__EXERCISE GOAL__
Down to the last line, restate the records word for word, but not the pictures.

__RECORDS FOR THE TASK__
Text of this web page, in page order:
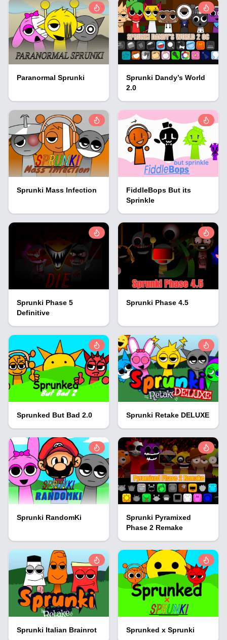
Paranormal Sprunki
Sprunki Dandy’s World
2.0
Sprunki Mass Infection
FiddleBops But its
Sprinkle
Sprunki Phase 5
Definitive
Sprunki Phase 4.5
Sprunked But Bad 2.0 Sprunki Retake DELUXE
Sprunki RandomKi
Sprunki Pyramixed
Phase 2 Remake
Sprunki Italian Brainrot Sprunked x Sprunki

__SOLUTION TO THE PROBLEM__
Text of this web page, in page order:
Paranormal Sprunki
Sprunki Dandy’s World
2.0
Sprunki Mass Infection
FiddleBops But its
Sprinkle
Sprunki Phase 5
Definitive
Sprunki Phase 4.5
Sprunked But Bad 2.0 Sprunki Retake DELUXE
Sprunki RandomKi
Sprunki Pyramixed
Phase 2 Remake
Sprunki Italian Brainrot Sprunked x Sprunki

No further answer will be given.